The grantee is well acquainted with the School of Mamluk Studies (SMS). It was created in 2014 to foster and promote a greater awareness of the Mamluk sultanate. As well as to provide junior and senior scholars with an annual forum where a comprehensive approach to Mamluk studies is encouraged.  Last year Iman had the opportunity to attend the second conference in Liege. She did not present a paper but she benefitted greatly from the interdisciplinary discussions on different disciplines of Mamluk studies. However one of the most obvious shortcomings of the conference was the lack of papers and discussions on the art and/or the architectural output of the Sultanate. Papers on the subject were certainly encouraged but were severely underrepresented. This weakness in the forum strongly encouraged Iman to put forward a proposal for next year’s forum about Malmuk patronage.

The Barakat trust greatly helped her by enabling her to attend the third conference as an audience member, and also as the organiser and speaker in a four paper entitled “Mamluk Patronage : An Expansion of a Traditional Concept”. The panel was devoted to understanding some of the different practices of architectural patronage that existed in Mamluk Cairo.

This topic tied in nicely to her dissertation project on the funerary complex of Sulran al- Mansur Qalawun (683/1284-1285) which was supervised by Alam al-Din Sanjar al-Shuja (d.693/1294), an ambitious amir in Cairo known for his architectural and decorative ingenuity.
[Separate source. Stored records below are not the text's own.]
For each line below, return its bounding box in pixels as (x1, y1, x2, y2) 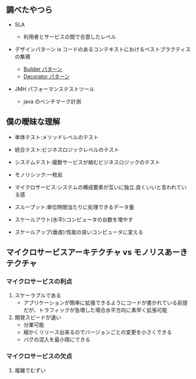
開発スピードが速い (14, 314, 62, 321)
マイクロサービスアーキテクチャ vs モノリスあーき (6, 247, 188, 257)
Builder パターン (23, 65, 63, 72)
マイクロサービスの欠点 (6, 352, 72, 360)
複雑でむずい (14, 367, 46, 374)
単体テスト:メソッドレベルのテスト (14, 134, 99, 141)
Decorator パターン (23, 72, 70, 80)
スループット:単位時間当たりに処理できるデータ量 (14, 203, 134, 210)
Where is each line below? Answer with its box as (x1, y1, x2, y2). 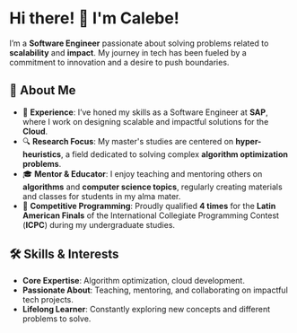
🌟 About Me (9, 83, 76, 98)
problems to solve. (22, 313, 92, 324)
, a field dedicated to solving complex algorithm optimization (60, 148, 289, 160)
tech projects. (22, 294, 74, 304)
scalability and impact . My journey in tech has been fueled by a (9, 47, 247, 57)
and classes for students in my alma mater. (22, 190, 181, 201)
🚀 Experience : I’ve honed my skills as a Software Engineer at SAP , (22, 107, 268, 118)
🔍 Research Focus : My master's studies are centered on (22, 136, 234, 146)
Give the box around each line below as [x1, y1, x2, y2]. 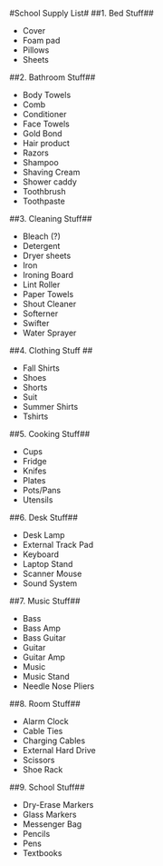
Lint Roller [22, 279, 61, 290]
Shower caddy [22, 176, 77, 187]
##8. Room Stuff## [9, 699, 81, 709]
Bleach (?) [22, 231, 62, 242]
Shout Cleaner [22, 299, 77, 309]
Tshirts [22, 411, 49, 422]
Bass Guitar [22, 632, 66, 643]
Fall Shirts [22, 363, 61, 373]
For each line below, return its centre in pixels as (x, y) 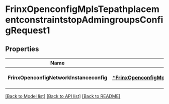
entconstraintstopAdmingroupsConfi (84, 20)
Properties (22, 49)
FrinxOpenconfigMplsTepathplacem (82, 9)
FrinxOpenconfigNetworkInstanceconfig (58, 77)
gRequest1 (28, 30)
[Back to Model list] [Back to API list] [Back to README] (63, 96)
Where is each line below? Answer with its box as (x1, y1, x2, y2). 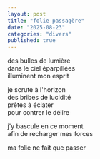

His patronage will be dicussed heavily in her dissertation in the very context of his patronage of architecture and the political circumstances under which the complex was built.

At the conference however her discussion was a little bit different and more nuanced. She framed her paper around the possibility that al-Shuja should be interpreted as being more than just a great manager of building projects and the supervisory of one of the most important monuments of the Mamluk period. She was able to construct a detailed narrative and specific examples of his precise involvement in the actual construction process of the complex.


At the end of the conference it was encouraged that all participants write up their papers as articles to be submitted for peer review and consideration for publication in an upcoming issue of Mamluk Studies Review.


I will be giving a revised, much more expanded version of the same paper in September at the American Research Center in Egypt (ARCE). There are several advantages to doing this: it would be beneficial to see how a more specific Cairo audience responds to my presentation, besides using
this opportunity to work out a better transition that might facilitate the general issue of the concept of patronage. Finally, I am also pleased to report that the Fourth Conference will be held in Beirut in May 2017, for which I plan on organizing another panel.

The increased presence of scholars working on material culture and/or the built environment is a step in the right direction, as specialists working in these fields should always be part of an included in broader conversations.